F_onewayResult(statistic=93.58891593622702, pvalue=5.638952705781554e-38)


In [67]:
# checking Time spent
VariantA = df[df['Variant'] == 'Variant A']['Time Spent']
VariantB = df[df['Variant'] == 'Variant B']['Time Spent']
Control = df[df['Variant'] == 'Control']['Time Spent']
p_val = stats.f_oneway(VariantA, VariantB, Control)
print(p_val)


F_onewayResult(statistic=75.60840947416146, pvalue=2.676826588910432e-31)
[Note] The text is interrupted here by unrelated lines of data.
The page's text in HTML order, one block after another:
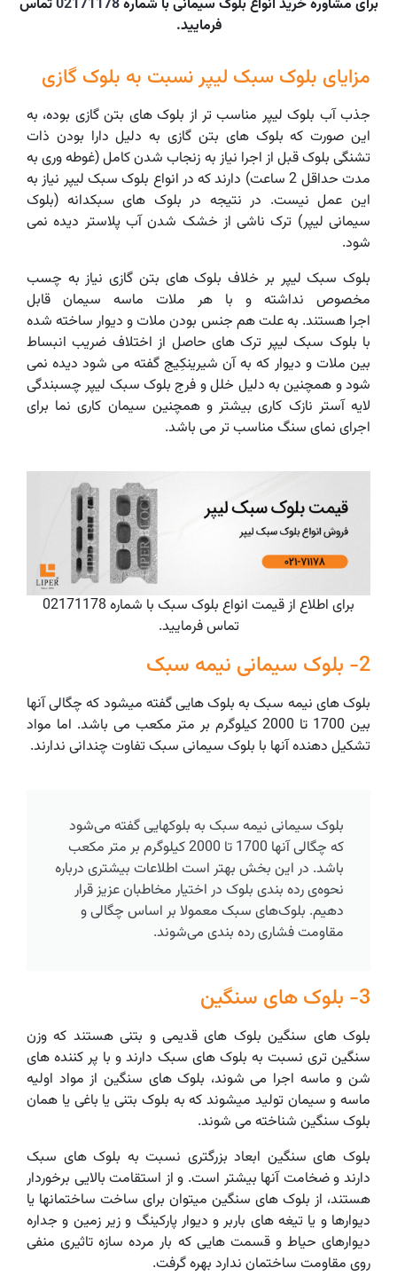
برای مشاوره خرید انواع بلوک سیمانی با شماره02171178تماس
فرمایید.
مزایای بلوک سبک لیپر نسبت به بلوک گازی
جذب آب بلوک لیپر مناسب تر از بلوک های بتن گازی بوده، به
این صورت که بلوک های بتن گازی به دلیل دارا بودن ذات
تشنگی بلوک قبل از اجرا نیاز به زنجاب شدن کامل (غوطه وری به
مدت حداقل 2 ساعت) دارند که در انواع بلوک سبک لیپر نیاز به
این عمل نیست. در نتیجه در بلوک های سبکدانه (بلوک
سیمانی لیپر) ترک ناشی از خشک شدن آب پلاستر دیده نمی
شود.
بلوک سبک لیپر بر خلاف بلوک های بتن گازی نیاز به چسب
مخصوص نداشته و با هر ملات ماسه سیمان قابل
اجرا هستند. به علت هم جنس بودن ملات و دیوار ساخته شده
با بلوک سبک لیپر ترک های حاصل از اختلاف ضریب انبساط
بین ملات و دیوار که به آن شیرینکِیج گفته می شود دیده نمی
شود و همچنین به دلیل خلل و فرج بلوک سبک لیپر چسبندگی
لایه آستر نازک کاری بیشتر و همچنین سیمان کاری نما برای
اجرای نمای سنگ مناسب تر می باشد.
برای اطلاع از قیمت انواع بلوک سبک با شماره 02171178
تماس فرمایید.
2- بلوک سیمانی نیمه سبک
بلوک های نیمه سبک به بلوک هایی گفته میشود که چگالی آنها
بین 1700 تا 2000 کیلوگرم بر متر مکعب می باشد. اما مواد
تشکیل دهنده آنها با بلوک سیمانی سبک تفاوت چندانی ندارند.
بلوک سیمانی نیمه سبک به بلوکهایی گفته می‌شود
که چگالی آنها 1700 تا 2000 کیلوگرم بر متر مکعب
باشد. در این بخش بهتر است اطلاعات بیشتری درباره
نحوه‌ی رده بندی بلوک در اختیار مخاطبان عزیز قرار
دهیم. بلوک‌های سبک معمولا بر اساس چگالی و
مقاومت فشاری رده بندی می‌شوند.
3- بلوک های سنگین
بلوک های سنگین بلوک های قدیمی و بتنی هستند که وزن
سنگین تری نسبت به بلوک های سبک دارند و با پر کننده های
شن و ماسه اجرا می شوند، بلوک های سنگین از مواد اولیه
ماسه و سیمان تولید میشوند که به بلوک بتنی یا باغی یا همان
بلوک سنگین شناخته می شوند.
بلوک های سنگین ابعاد بزرگتری نسبت به بلوک های سبک
دارند و ضخامت آنها بیشتر است. و از استقامت بالایی برخوردار
هستند، از بلوک های سنگین میتوان برای ساخت ساختمانها یا
دیوارها و یا تیغه های باربر و دیوار پارکینگ و زیر زمین و جداره
دیوارهای حیاط و قسمت هایی که بار مرده سازه تاثیری منفی
روی مقاومت ساختمان ندارد بهره گرفت.

Based on the ANOVA, we see that both the Time Spent and CTR have statistically significant results!

In [71]:
VariantA = df[df['Variant'] == 'Variant A']['CTR']
VariantB = df[df['Variant'] == 'Variant B']['CTR']
Control = df[df['Variant'] == 'Control']['CTR']
p_val = stats.ttest_ind(VariantA, Control)
p_val_2 = stats.ttest_ind(VariantB, Control)
p_val_3 = stats.ttest_ind(VariantA, VariantB)
print(p_val)
print(p_val_2)
print(p_val_3)

Ttest_indResult(statistic=13.829424737499187, pvalue=1.9602781373243157e-38)
Ttest_indResult(statistic=6.4718143491783255, pvalue=1.8743198199982106e-10)
Ttest_indResult(statistic=7.08499696316128, pvalue=3.587180487986577e-12)
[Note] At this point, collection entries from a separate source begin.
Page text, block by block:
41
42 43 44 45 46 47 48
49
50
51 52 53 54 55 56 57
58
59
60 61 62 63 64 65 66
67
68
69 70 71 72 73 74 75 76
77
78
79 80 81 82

we see there are significant differences between both variants and the control. This means we should have one variant that performs better than the others

In [72]:
VariantA = df[df['Variant'] == 'Variant A']['Time Spent']
VariantB = df[df['Variant'] == 'Variant B']['Time Spent']
Control = df[df['Variant'] == 'Control']['Time Spent']
p_val = stats.ttest_ind(VariantA, Control)
p_val_2 = stats.ttest_ind(VariantB, Control)
p_val_3 = stats.ttest_ind(VariantA, VariantB)
print(p_val)
print(p_val_2)
print(p_val_3)

Ttest_indResult(statistic=12.142363487472364, pvalue=8.488565644996449e-31)
Ttest_indResult(statistic=8.174237395991806, pvalue=1.496358076285182e-15)
Ttest_indResult(statistic=3.6788175394209075, pvalue=0.0002534771014765265)
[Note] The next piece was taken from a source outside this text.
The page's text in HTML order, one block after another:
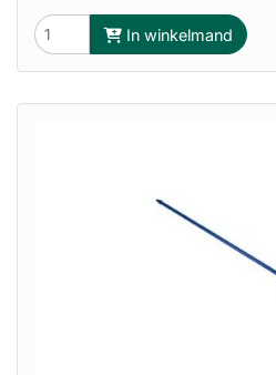
In winkelmand
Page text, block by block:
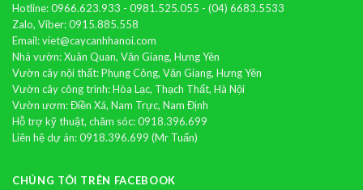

we see there are significant differences between both variants and the control. This means we should have one variant that performs better than the others

In [74]:
df.groupby('Variant')[['CTR']].mean()

Unnamed: 0_level_0,CTR
Variant,Unnamed: 1_level_1
Control,0.098554
Variant A,0.120269
Variant B,0.108933


CTR is slightly better than Control, and since we know the results are statistically significant, but both variants are better than control.

In [75]:
df.groupby('Variant')[['Time Spent']].mean()

Unnamed: 0_level_0,Time Spent
Variant,Unnamed: 1_level_1
Control,20.070781
Variant A,24.805547
Variant B,23.343783


Time Spent is slightly better than Control, and since we know the results are statistically significant, but both variants are better than control.

Q3

The p-values for both CTR and Time Spent are:

CTR:
Control vs. Variant A: p-value = 1.9602781373243157e-38 < 0.05

Control vs. Variant B: p-value = 1.8743198199982106e-10 < 0.05

Variant A vs. Variant B: p-value = 3.587180487986577e-12 < 0.05

Time Spent:
Control vs. Variant A: p-value = 8.488565644996449e-31 < 0.05

Control vs. Variant B: p-value = 1.496358076285182e-15 < 0.05

Variant A vs. Variant B: p-value = 0.0002534771014765265 < 0.05

Since the p-values are less than the significance level (alpha = 0.05), we reject the null hypothesis and conclude that there is a statistically significant difference between the variant groups and the control group.

So,based on the analysis and statistical testing. Both Variant A and Variant B results a CTR lift and time lift compared to the control group.

As there are significant differences between both variants, one variant that performs better than the others. From the average CTR and Time Spent we can see Variant A perform better than Variant B.

I recommend the engineering team deploy Variant A. 


Q4 roll-out plan

Phase 1: Release Variant A to a small percentage (10%) of the user base. Monitor the CTR and Time Spent and gather user feedback during this phase.

Phase 2: After analyzing the performance and gathering feedback from Phase 1, expand the release to 25% of the user base. This will help validate the results on a larger scale.

Phase 3: Once Variant A has shown consistent positive results and received positive feedback from users, expand the release to 50% of the user base.

Phase 4: Finally, roll out Variant A to the remaining 50% of the user base, effectively replacing the control group with the new feature.